[CINÉMA] Antichrist

Après avoir perdu leur enfant (qui a sauté par la fenêtre alors que ses parents s’envoyaient en l’air), un homme et une femme voient leur mariage s’effondrer petit à petit. Et la femme devenir dépressive. Le mari veut alors l’aider à faire son deuil, et décide ainsi de l’emmener au bois d’Eden, pour que la thérapie fonctionne. Mais plus le temps passe, et plus sa femme sombre dans la folie, jusqu’à devenir carrément violente…

Je n’ai pas pour habitude de descendre un film gratuitement, alors je vais tenter de rester le plus objectif possible. Mais quand je vois ce genre de films, où tout est presque gratuit et donné, je ne sais plus quoi penser au final.
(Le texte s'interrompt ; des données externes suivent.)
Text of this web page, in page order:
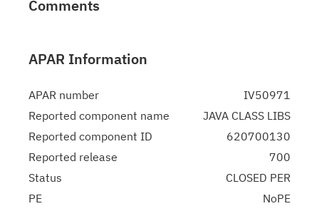
Comments
APAR Information
APAR number
IV50971
Reported component name
JAVA CLASS LIBS
Reported component ID
620700130
Reported release
700
Status
CLOSED PER
PE
NoPE
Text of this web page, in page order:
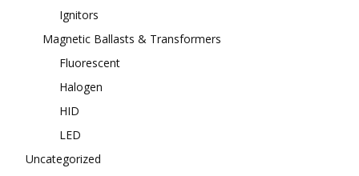
Ignitors
Magnetic Ballasts & Transformers
Fluorescent
Halogen
HID
LED
Uncategorized
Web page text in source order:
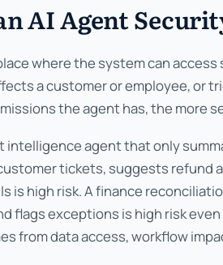
AI Agent
where the system can
a customer or employee, or
the agent has, the more
intelligence agent that only
tickets, suggests refund
is high risk. A finance
flags exceptions is high risk
from data access, workflow
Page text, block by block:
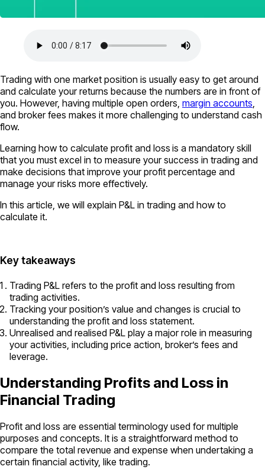
Trading with one market position is usually easy to get around
and calculate your returns because the numbers are in front of
you. However, having multiple open orders, margin accounts
and broker fees makes it more challenging to understand cash
flow.
Learning how to calculate profit and loss is a mandatory skill
that you must excel in to measure your success in trading and
make decisions that improve your profit percentage and
manage your risks more effectively.
In this article, we will explain P&L in trading and how to
calculate it.
Key takeaways
Trading P&L refers to the profit and loss resulting from
trading activities.
Tracking your position’s value and changes is crucial to
understanding the profit and loss statement.
Unrealised and realised P&L play a major role in measuring
your activities, including price action, broker’s fees and
leverage.
Understanding Profits and Loss in
Financial Trading
Profit and loss are essential terminology used for multiple
purposes and concepts. It is a straightforward method to
compare the total revenue and expense when undertaking a
certain financial activity, like trading.
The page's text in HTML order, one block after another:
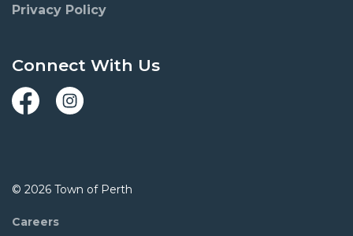
Privacy Policy
Connect With Us
FacebookInstagram
© 2026 Town of Perth
Careers
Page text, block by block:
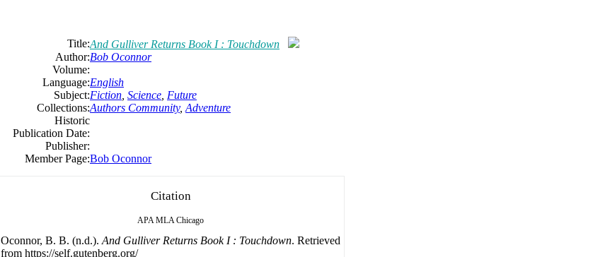
Title:And Gulliver Returns Book I : Touchdown
Author:Bob Oconnor
Volume:
Language:English
Subject:Fiction Science Future
Collections:Authors Community, Adventure
Historic
Publication Date:
Publisher:
Member Page:Bob Oconnor
Citation
APA MLA Chicago
Oconnor, B. B. (n.d.). And Gulliver Returns Book I : Touchdown. Retrieved
from https://self.gutenberg.org/
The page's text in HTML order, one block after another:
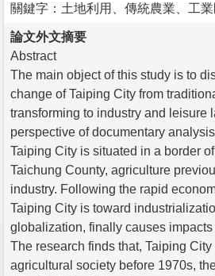
關鍵字：土地利用、傳統農業、工
論文外文摘要
Abstract
The main object of this study is to
change of Taiping City from
transforming to industry and leisure
perspective of documentary
Taiping City is situated in a border
Taichung County, agriculture
industry. Following the rapid
Taiping City is toward
globalization, finally causes
The research finds that, Taiping City
agricultural society before 1970s,
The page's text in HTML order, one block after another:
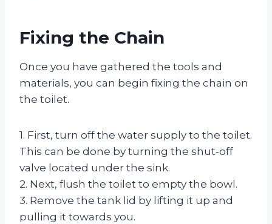
Fixing the Chain
Once you have gathered the tools and
materials, you can begin fixing the chain on
the toilet.
1. First, turn off the water supply to the toilet.
This can be done by turning the shut-off
valve located under the sink.
2. Next, flush the toilet to empty the bowl.
3. Remove the tank lid by lifting it up and
pulling it towards you.
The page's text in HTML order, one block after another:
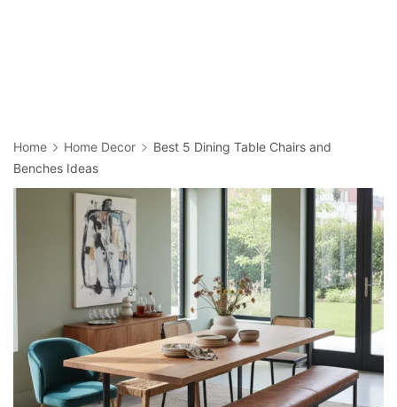
Home Home Decor
Best 5 Dining Table Chairs and
Benches Ideas
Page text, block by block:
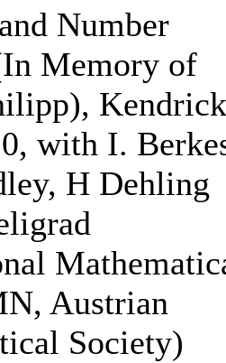
Number
Memory of
Kendrick
with I.
H Dehling
Austrian
Society)
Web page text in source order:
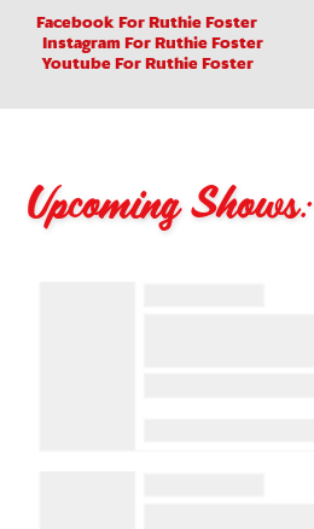
Facebook For Ruthie Foster
Instagram For Ruthie Foster
Youtube For Ruthie Foster
Upcoming Shows:
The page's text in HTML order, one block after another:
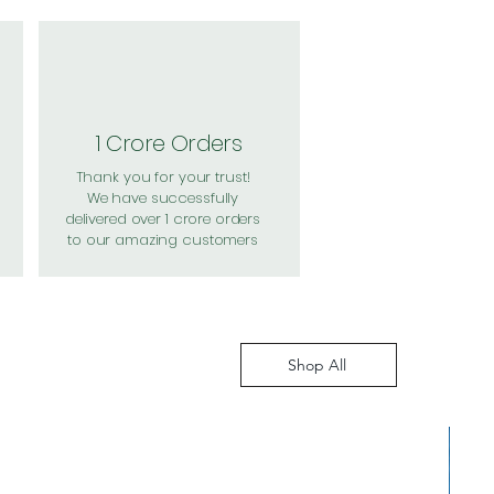
1 Crore Orders
Thank you for your trust!
We have successfully
delivered over 1 crore orders
to our amazing customers
Shop All
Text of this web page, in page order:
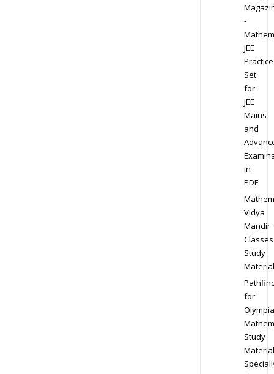
-
JEE
Practice
Set
for
JEE
Mains
and
in
PDF
Vidya
Mandir
Classes
Study
Material
for
Study
Material

Car si au début, Lars Von Trier sublime au maximum des scènes pas forcément belles à voir en temps normal, il s’abstient de le faire à la fin, et ne prend même pas de se montrer un tantinet pudique quant à la violence et au sexe (gratuits la plupart du temps, c’est clair et net) diffusés dans son Antichrist. Alors je sais bien que Von Trier a la réputation de faire du cinéma assez trash, et qu’il adore torturer ses héroïnes. Je sais également que le cinéma est un art où on est libre de laisser cours à son imagination, à ses idées, et d’exprimer ce qu’il y a au plus profond de soi, mais il y a des limites quand même ! On se serait donc bien passé de voir Charlotte Gainsbourg se couper le clitoris (et en gros plan, s’il vous plait). En outre, j’avais entendu dire que Von Trier était en pleine dépression au moment où il tournait son film. Or il est la preuve que l’être humain peut parfois être vraiment dérangé.

Parlons de Charlotte Gainsbourg. Je ne connais pas tellement l’actrice (j’ai juste eu un bref aperçu de sa carrière avec Prête-moi ta Main), j’adore la chanteuse cependant. Mais là, je ne comprends pas. Autant la première demi-heure, elle est convaincante, rendant ainsi son personnage très attachant, autant après, elle devient ridicule. Déjà à gueuler comme une furie pendant dix bonnes minutes (et sans que l’on comprenne pourquoi d’ailleurs) : Where are you, bastard? Ensuite à jouer les nymphomanes, sans qu’on ne comprenne toujours pas pourquoi. Enfin, à se trancher le clitoris. S’il faut qu’un acteur fasse ça pour obtenir la reconnaissance absolue, mais où va le monde ?

Il y a tout de même un point positif : l’image, tantôt sublimée, tantôt déformée, une jolie manière donc de retranscrire les émotions des personnages. Le prologue est assez bien fait de ce côté-là, même si je trouve maladroit le ralenti montrant l’enfant se défenestrant. La scène où la biche met bas est également très belle, esthétiquement parlant. Le reste n’est qu’une suite illogique et incompréhensible de scènes gores ou crues, gratuites et malvenues, qui se succèdent tant bien que mal. Tout ça juste parce que monsieur Von Trier voulait publiquement choquer. En un mot : pathétique ! Comme son film, Antichrist, preuve que le cinéma d’aujourd’hui n’a plus de limite désormais.